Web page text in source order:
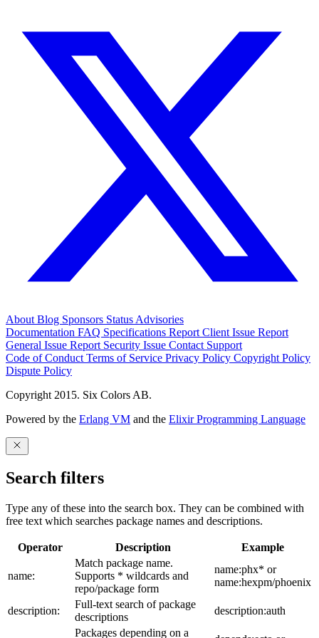
About Blog Sponsors Status Advisories
Documentation FAQ Specifications Report Client Issue Report
General Issue Report Security Issue Contact Support
Code of Conduct Terms of Service Privacy Policy Copyright Policy
Dispute Policy
Copyright 2015. Six Colors AB.
Powered by the Erlang VM and the Elixir Programming Language
Search filters
Type any of these into the search box. They can be combined with
free text which searches package names and descriptions.
Operator Description Example
name:
Match package name.
Supports * wildcards and
repo/package form
name:phx* or
name:hexpm/phoenix
description:
Full-text search of package
descriptions
description:auth
Packages depending on a

****

Once the pictures are set aside, copy the remaining text of every entry exactly.

Web page text in source order:
About Blog Sponsors Status Advisories
Documentation FAQ Specifications Report Client Issue Report
General Issue Report Security Issue Contact Support
Code of Conduct Terms of Service Privacy Policy Copyright Policy
Dispute Policy
Copyright 2015. Six Colors AB.
Powered by the Erlang VM and the Elixir Programming Language
Search filters
Type any of these into the search box. They can be combined with
free text which searches package names and descriptions.
Operator Description Example
name:
Match package name.
Supports * wildcards and
repo/package form
name:phx* or
name:hexpm/phoenix
description:
Full-text search of package
descriptions
description:auth
Packages depending on a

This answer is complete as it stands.